A Burst of Ginger on the Tongue takes place in a somewhat fictionalized Philadelphia in the early 2000s. Its main character is Gabrielle, a sixty-year-old woman whose husband has just died. It explores her relationships with her old friend Flora; Jerome, a sculptor; her grown daughter Anna; and her husband’s brother Benjamin, with whom she develops more than a purely sisterly relationship. There are also two boys, an Arab and a Jew, visible only to her, who speak to her.

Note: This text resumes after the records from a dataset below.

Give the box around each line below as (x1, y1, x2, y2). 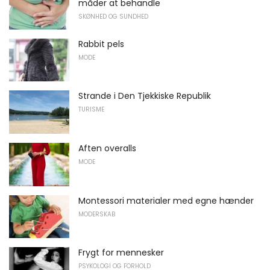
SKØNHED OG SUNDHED (78, 12, 148, 21)
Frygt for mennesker (78, 246, 164, 259)
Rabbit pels (78, 37, 124, 50)
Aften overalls (78, 142, 136, 154)
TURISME (78, 105, 104, 115)
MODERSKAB (78, 209, 115, 219)
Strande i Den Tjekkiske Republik (78, 90, 211, 102)
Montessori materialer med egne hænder (78, 194, 254, 207)
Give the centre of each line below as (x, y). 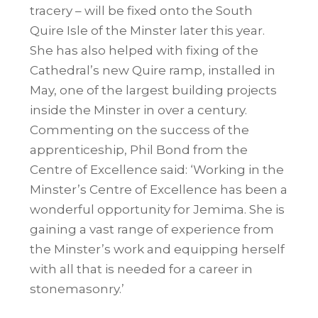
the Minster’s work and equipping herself (158, 249)
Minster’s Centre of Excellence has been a (159, 189)
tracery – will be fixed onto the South (142, 10)
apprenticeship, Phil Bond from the (139, 149)
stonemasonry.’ (77, 289)
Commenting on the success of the (140, 130)
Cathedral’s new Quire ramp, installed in (153, 70)
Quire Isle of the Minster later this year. (148, 30)

Gabrielle rediscovers her long repressed artistic talent and passion, which includes poetry and visual art, and its place in her life as well as her community. She has a bit of a subversive streak—tucking poems among cans of vegetables on grocery shelves and pushing back against the art gallery establishment. Her sense of self as an independent woman and an artist, her humor and appreciation of irony, and her place in the world evolve and strengthen over the course of the book.

Interwoven among these threads is a consideration of the nature of stories, of both the living and dead, how fragments of them become entangled into all the other stories, changing colors and patterns, wending their way into the roots, soil, and lives of people they never met, becoming part of the fiber of the world, eternally continuing on.

Chapter One

Gabrielle speared a cheese doodle with black lacquer chopsticks, dipped it in a glass of red wine, and plopped the disintegrating orange curl into her mouth. Since her husband Jacob had died several weeks before, she could not bear to sit at the table in the silent, empty kitchen, and so in addition to the puffy snack, she had taken to picking at odd bits of food—cold chicken pulled from the bone as she stood with the refrigerator door open; triangles of cheese; a jar of olives at the kitchen sink, draining the liquid over her hand.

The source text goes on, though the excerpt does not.